Segundo o capitão, quando um solicitante pede a autorização para a realização de um evento, público ou particular, a Polícia Militar pergunta sobre a questão dos fogos de artifício, porque sabem do risco. Quando falam que vão utilizar, é adotada uma série de recomendações para que aquela situação não coloque as pessoas em risco. Portanto, o que Lasnor propõe é que o Município, ao liberar o evento, cobre os organizadores a regulamentação dos fogos, dando ciência sobre suas restrições e imposições.

“Eu vejo a possibilidade de alguém fazer um show pirotécnico, até porque uma pessoa que se sente lesada por uma situação em que fogos foram disparados, pode acionar a polícia, registrar ocorrência contra a pessoa que provocou a soltura de fofos de artifício e buscar o reparo ao dano que ela sofreu. As pessoas não estão desamparadas, uma pessoa que é vítima dos fogos de artifício pode pedir providências contra a pessoa que soltou”, finalizou o capitão Lasnor.

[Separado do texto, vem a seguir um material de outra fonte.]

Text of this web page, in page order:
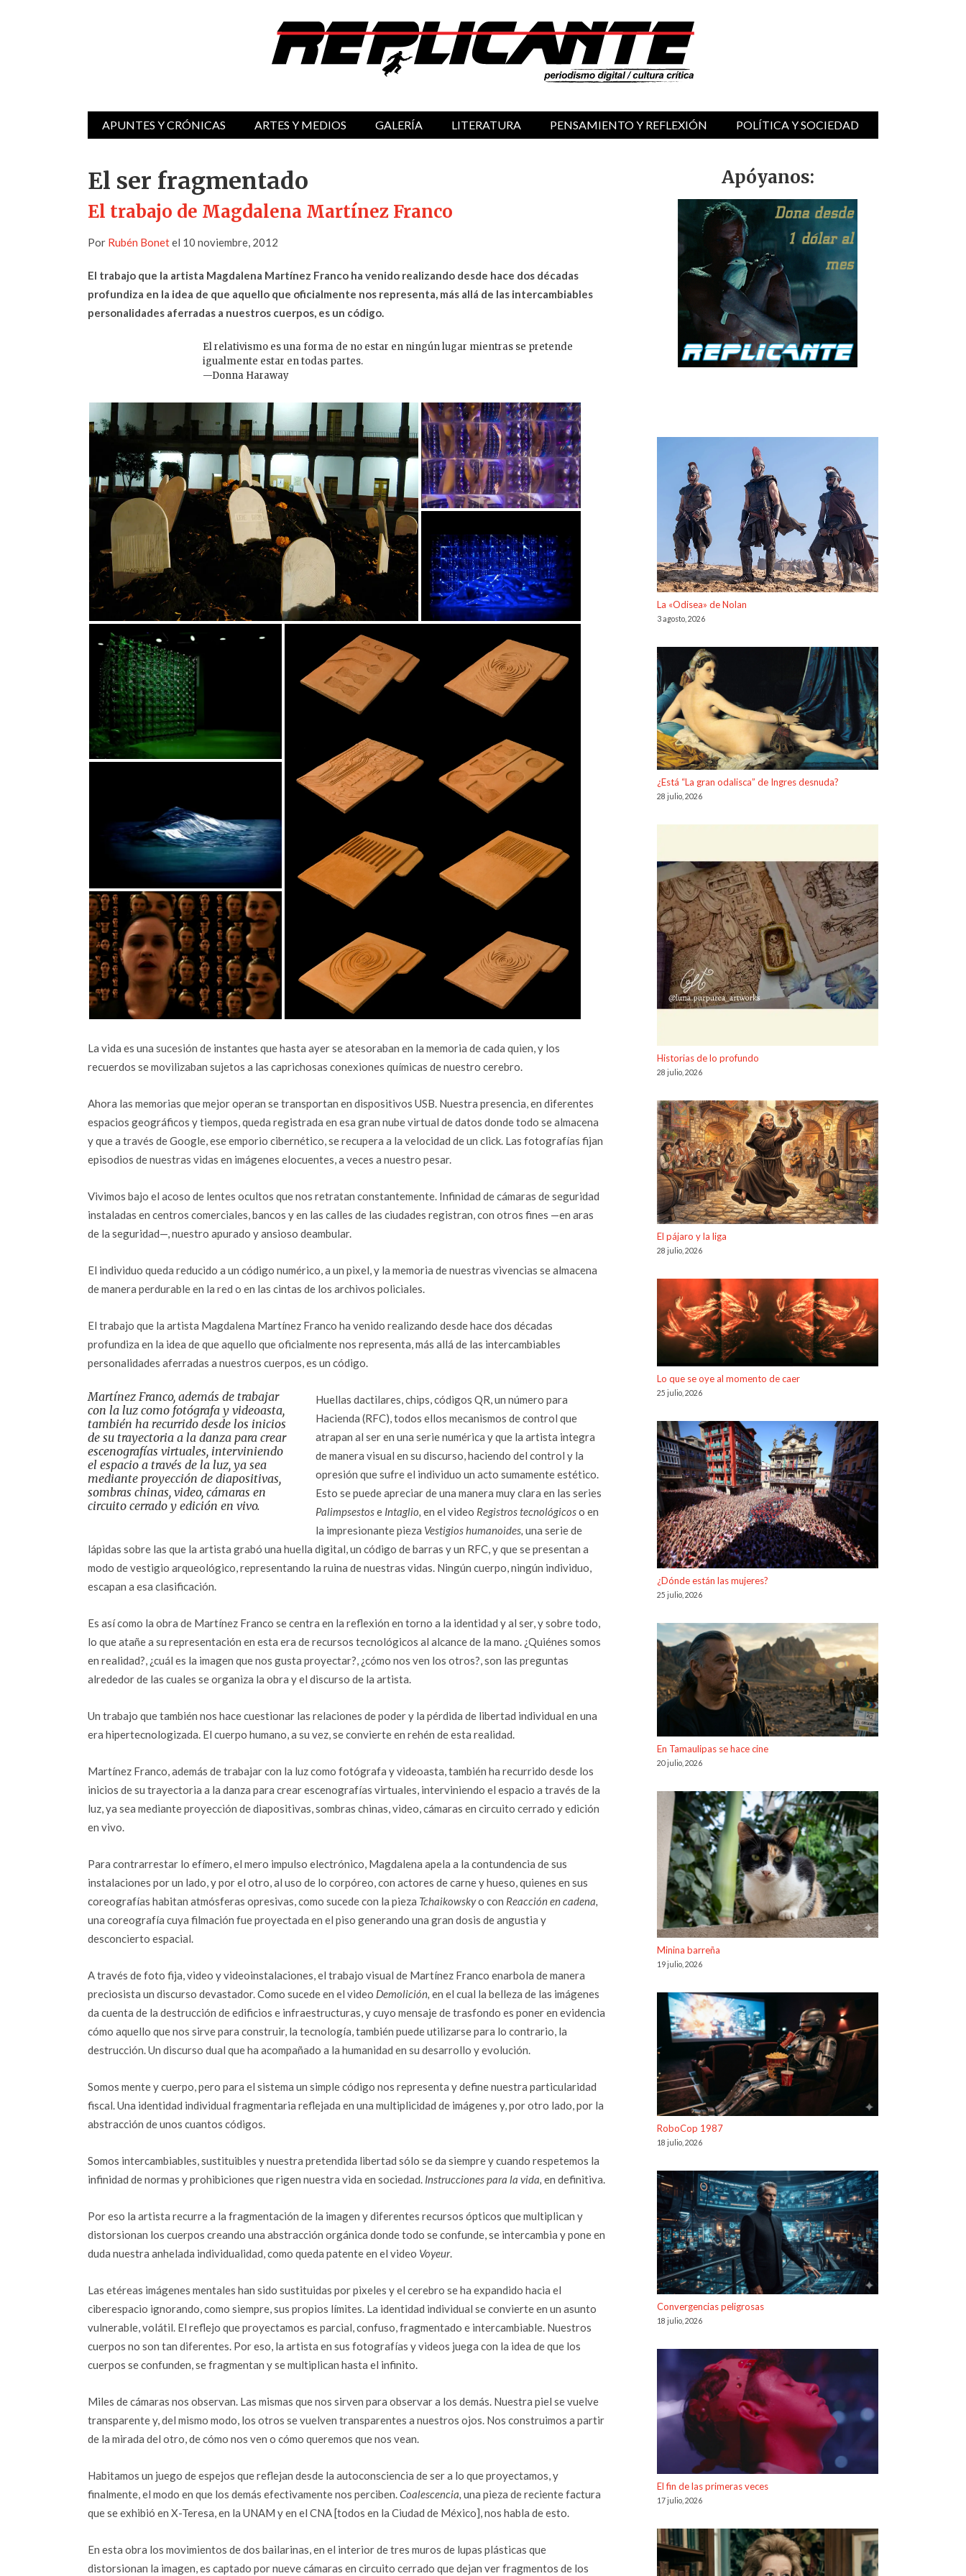
APUNTES Y CRÓNICAS ARTES Y MEDIOS GALERÍA LITERATURA PENSAMIENTO Y REFLEXIÓN POLÍTICA Y SOCIEDAD
El ser fragmentado
El trabajo de Magdalena Martínez Franco
Por Rubén Bonetel 10 noviembre, 2012
El trabajo que la artista Magdalena Martínez Franco ha venido realizando desde hace dos décadas
profundiza en la idea de que aquello que oficialmente nos representa, más allá de las intercambiables
personalidades aferradas a nuestros cuerpos, es un código.
El relativismo es una forma de no estar en ningún lugar mientras se pretende
igualmente estar en todas partes.
—Donna Haraway
La vida es una sucesión de instantes que hasta ayer se atesoraban en la memoria de cada quien, y los
recuerdos se movilizaban sujetos a las caprichosas conexiones químicas de nuestro cerebro.
Ahora las memorias que mejor operan se transportan en dispositivos USB. Nuestra presencia, en diferentes
espacios geográficos y tiempos, queda registrada en esa gran nube virtual de datos donde todo se almacena
y que a través de Google, ese emporio cibernético, se recupera a la velocidad de un click. Las fotografías fijan
episodios de nuestras vidas en imágenes elocuentes, a veces a nuestro pesar.
Vivimos bajo el acoso de lentes ocultos que nos retratan constantemente. Infinidad de cámaras de seguridad
instaladas en centros comerciales, bancos y en las calles de las ciudades registran, con otros fines —en aras
de la seguridad—, nuestro apurado y ansioso deambular.
El individuo queda reducido a un código numérico, a un pixel, y la memoria de nuestras vivencias se almacena
de manera perdurable en la red o en las cintas de los archivos policiales.
El trabajo que la artista Magdalena Martínez Franco ha venido realizando desde hace dos décadas
profundiza en la idea de que aquello que oficialmente nos representa, más allá de las intercambiables
personalidades aferradas a nuestros cuerpos, es un código.
Martínez Franco, además de trabajar
con la luz como fotógrafa y videoasta,
también ha recurrido desde los inicios
de su trayectoria a la danza para crear
escenografías virtuales, interviniendo
el espacio a través de la luz, ya sea
mediante proyección de diapositivas,
sombras chinas, video, cámaras en
circuito cerrado y edición en vivo.
Huellas dactilares, chips, códigos QR, un número para
Hacienda (RFC), todos ellos mecanismos de control que
atrapan al ser en una serie numérica y que la artista integra
de manera visual en su discurso, haciendo del control y la
opresión que sufre el individuo un acto sumamente estético.
Esto se puede apreciar de una manera muy clara en las series
Palimpsestose Intaglio, en el video Registros tecnológicoso en
la impresionante pieza Vestigios humanoides, una serie de
lápidas sobre las que la artista grabó una huella digital, un código de barras y un RFC, y que se presentan a
modo de vestigio arqueológico, representando la ruina de nuestras vidas. Ningún cuerpo, ningún individuo,
escapan a esa clasificación.
Es así como la obra de Martínez Franco se centra en la reflexión en torno a la identidad y al ser, y sobre todo,
lo que atañe a su representación en esta era de recursos tecnológicos al alcance de la mano. ¿Quiénes somos
en realidad?, ¿cuál es la imagen que nos gusta proyectar?, ¿cómo nos ven los otros?, son las preguntas
alrededor de las cuales se organiza la obra y el discurso de la artista.
Un trabajo que también nos hace cuestionar las relaciones de poder y la pérdida de libertad individual en una
era hipertecnologizada. El cuerpo humano, a su vez, se convierte en rehén de esta realidad.
Martínez Franco, además de trabajar con la luz como fotógrafa y videoasta, también ha recurrido desde los
inicios de su trayectoria a la danza para crear escenografías virtuales, interviniendo el espacio a través de la
luz, ya sea mediante proyección de diapositivas, sombras chinas, video, cámaras en circuito cerrado y edición
en vivo.
Para contrarrestar lo efímero, el mero impulso electrónico, Magdalena apela a la contundencia de sus
instalaciones por un lado, y por el otro, al uso de lo corpóreo, con actores de carne y hueso, quienes en sus
coreografías habitan atmósferas opresivas, como sucede con la pieza Tchaikowskyo con Reacción en cadena,
una coreografía cuya filmación fue proyectada en el piso generando una gran dosis de angustia y
desconcierto espacial.
A través de foto fija, video y videoinstalaciones, el trabajo visual de Martínez Franco enarbola de manera
preciosista un discurso devastador. Como sucede en el video Demolición, en el cual la belleza de las imágenes
da cuenta de la destrucción de edificios e infraestructuras, y cuyo mensaje de trasfondo es poner en evidencia
cómo aquello que nos sirve para construir, la tecnología, también puede utilizarse para lo contrario, la
destrucción. Un discurso dual que ha acompañado a la humanidad en su desarrollo y evolución.
Somos mente y cuerpo, pero para el sistema un simple código nos representa y define nuestra particularidad
fiscal. Una identidad individual fragmentaria reflejada en una multiplicidad de imágenes y, por otro lado, por la
abstracción de unos cuantos códigos.
Somos intercambiables, sustituibles y nuestra pretendida libertad sólo se da siempre y cuando respetemos la
infinidad de normas y prohibiciones que rigen nuestra vida en sociedad. Instrucciones para la vida, en definitiva.
Por eso la artista recurre a la fragmentación de la imagen y diferentes recursos ópticos que multiplican y
distorsionan los cuerpos creando una abstracción orgánica donde todo se confunde, se intercambia y pone en
duda nuestra anhelada individualidad, como queda patente en el video Voyeur.
Las etéreas imágenes mentales han sido sustituidas por pixeles y el cerebro se ha expandido hacia el
ciberespacio ignorando, como siempre, sus propios límites. La identidad individual se convierte en un asunto
vulnerable, volátil. El reflejo que proyectamos es parcial, confuso, fragmentado e intercambiable. Nuestros
cuerpos no son tan diferentes. Por eso, la artista en sus fotografías y videos juega con la idea de que los
cuerpos se confunden, se fragmentan y se multiplican hasta el infinito.
Miles de cámaras nos observan. Las mismas que nos sirven para observar a los demás. Nuestra piel se vuelve
transparente y, del mismo modo, los otros se vuelven transparentes a nuestros ojos. Nos construimos a partir
de la mirada del otro, de cómo nos ven o cómo queremos que nos vean.
Habitamos un juego de espejos que reflejan desde la autoconsciencia de ser a lo que proyectamos, y
finalmente, el modo en que los demás efectivamente nos perciben.Coalescencia, una pieza de reciente factura
que se exhibió en X-Teresa, en la UNAM y en el CNA [todos en la Ciudad de México], nos habla de esto.
En esta obra los movimientos de dos bailarinas, en el interior de tres muros de lupas plásticas que
distorsionan la imagen, es captado por nueve cámaras en circuito cerrado que dejan ver fragmentos de los
Apóyanos:
La «Odisea» de Nolan
3 agosto, 2026
¿Está “La gran odalisca” de Ingres desnuda?
28 julio, 2026
Historias de lo profundo
28 julio, 2026
El pájaro y la liga
28 julio, 2026
Lo que se oye al momento de caer
25 julio, 2026
¿Dónde están las mujeres?
25 julio, 2026
En Tamaulipas se hace cine
20 julio, 2026
Minina barreña
19 julio, 2026
RoboCop 1987
18 julio, 2026
Convergencias peligrosas
18 julio, 2026
El fin de las primeras veces
17 julio, 2026
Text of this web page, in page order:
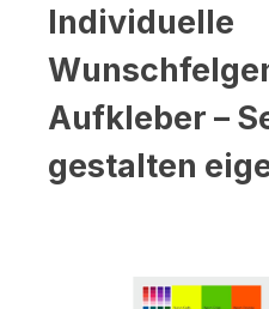
Individuelle
Aufkleber –
gestalten
Bildergalerie überspringen
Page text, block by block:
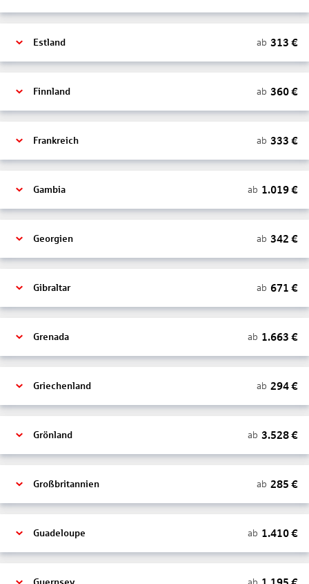
Estland ab 313 €
Finnland ab 360€
Frankreich ab 333 €
Gambia ab 1.019€
Georgien ab 342 €
Gibraltar ab 671 €
Grenada ab 1.663 €
Griechenland ab 294€
Grönland ab 3.528€
Großbritannien ab 285 €
Guadeloupe ab 1.410€
ab
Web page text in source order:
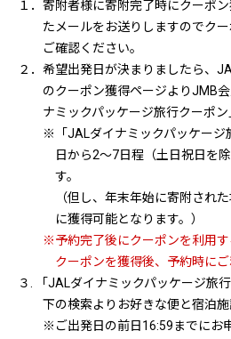
１．寄附者様に寄附完了時にクーポ
たメールをお送りしますのでク
ご確認ください。
２．希望出発日が決まりましたら、
のクーポン獲得ページよりJMB
ナミックパッケージ旅行クーポン
※「JALダイナミックパッケージ
日から2～7日程（土日祝日を
す。
（但し、年末年始に寄附され
に獲得可能となります。）
※予約完了後にクーポンを利用
クーポンを獲得後、予約時にご
３. 「JALダイナミックパッケージ旅
下の検索よりお好きな便と宿泊施
※ご出発日の前日16:59までにお
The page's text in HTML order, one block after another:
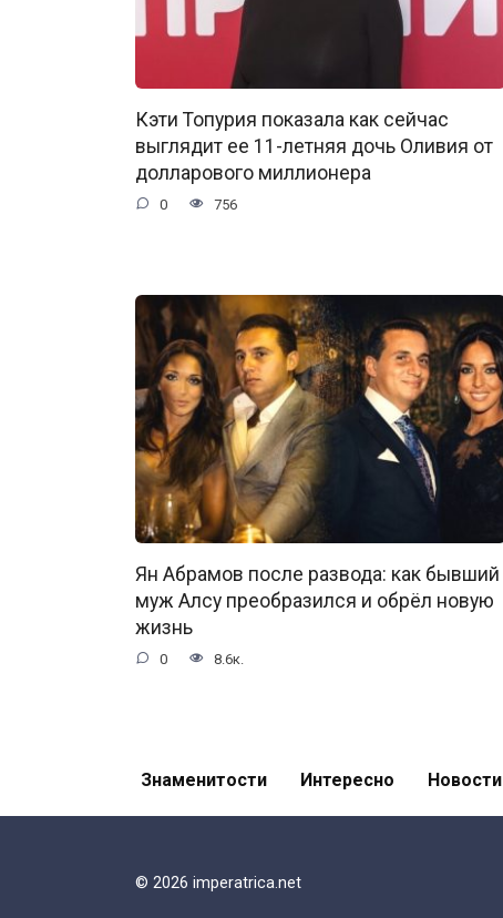
Кэти Топурия показала как сейчас
выглядит ее 11-летняя дочь Оливия от
долларового миллионера
0 756
Ян Абрамов после развода: как бывший
муж Алсу преобразился и обрёл новую
жизнь
0 8.6к.
Знаменитости Интересно Новости
© 2026 imperatrica.net
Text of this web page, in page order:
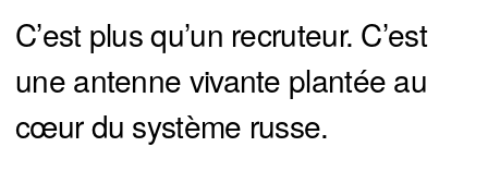
C’est plus qu’un recruteur. C’est
une antenne vivante plantée au
cœur du système russe.
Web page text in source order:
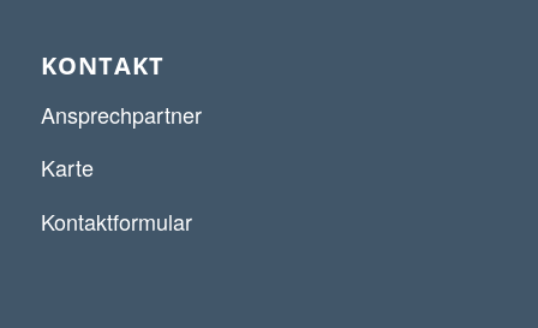
KONTAKT
Ansprechpartner
Karte
Kontaktformular
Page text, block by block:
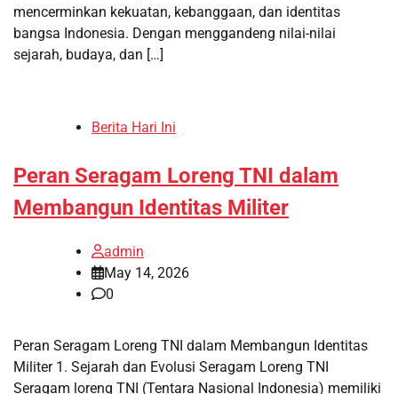
mencerminkan kekuatan, kebanggaan, dan identitas
bangsa Indonesia. Dengan menggandeng nilai-nilai
sejarah, budaya, dan […]
Berita Hari Ini
Peran Seragam Loreng TNI dalam
Membangun Identitas Militer
admin
May 14, 2026
0
Peran Seragam Loreng TNI dalam Membangun Identitas
Militer 1. Sejarah dan Evolusi Seragam Loreng TNI
Seragam loreng TNI (Tentara Nasional Indonesia) memiliki
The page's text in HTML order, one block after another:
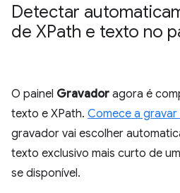
Detectar
de XPath e texto no
O painel Gravador agora é
texto e XPath. Comece a
gravador vai escolher
texto exclusivo mais curto de
se disponível.
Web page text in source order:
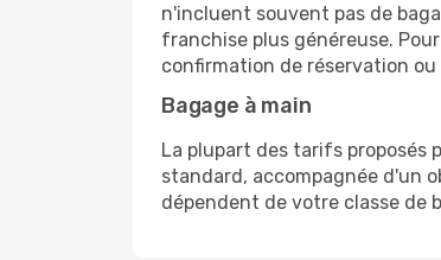
n'incluent souvent pas de
franchise plus généreuse.
confirmation de réservation
Bagage à main
La plupart des tarifs proposés
standard, accompagnée d'un
dépendent de votre classe de
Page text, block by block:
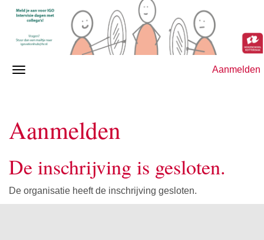
Aanmelden
Aanmelden
De inschrijving is gesloten.
De organisatie heeft de inschrijving gesloten.
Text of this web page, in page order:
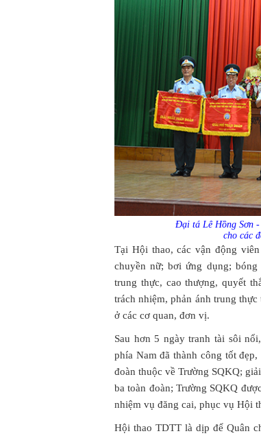
Đại tá Lê Hồng Sơn
cho các
Tại Hội thao, các vận động
chuyền nữ; bơi ứng dụng;
trung thực, cao thượng, quyết
trách nhiệm, phản ánh trung
ở các cơ quan, đơn vị.
Sau hơn 5 ngày tranh tài sôi
phía Nam đã thành công tốt
đoàn thuộc về Trường SQKQ;
ba toàn đoàn; Trường SQKQ
nhiệm vụ đăng cai, phục vụ Hội
Hội thao TDTT là dịp để Quân
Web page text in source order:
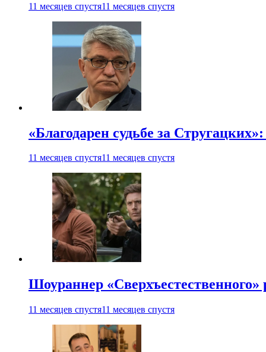
11 месяцев спустя11 месяцев спустя
«Благодарен судьбе за
11 месяцев спустя11 месяцев спустя
Шоураннер «Сверхъестественного»
11 месяцев спустя11 месяцев спустя

Encaminhamentos da Audiência Pública sobre o Projeto de Lei 311/2021

  1. Implementação de aparelhos para medir origem e intensidade dos estampidos;
  2. Inserção no Projeto de Lei em pauta emendas especificando os critérios de fiscalização e punição;
  3. Suspensão da comercialização de fogos de artifício com estampido e/ou provável venda diante de apresentação de documento do consumidor;
  4. Produção de campanhas educativas para sensibilizar a comunidade;
  5. Eventos com fogos devem ter profissionais responsáveis e parâmetros para a soltura dos fogos para não causar danos;
  6. Observar as normativas federais para que a lei proposta seja coerente com a lei de contravenções penais;
  7. A Secretaria Municipal de Cultura e Patrimônio promova uma regulamentação junto aos produtores de eventos para a queixando de fogos de artifício;
  8. Indicação à Secretaria Municipal de Educação solicitando a inserção do tema dentro do espaço educacional, criando grupos de apoio para a participação da comunidade escolar;
  9. Promoção de campanhas educativas por parte das secretarias de Educação e Esporte no sentido de sensibilizar toda a comunidade.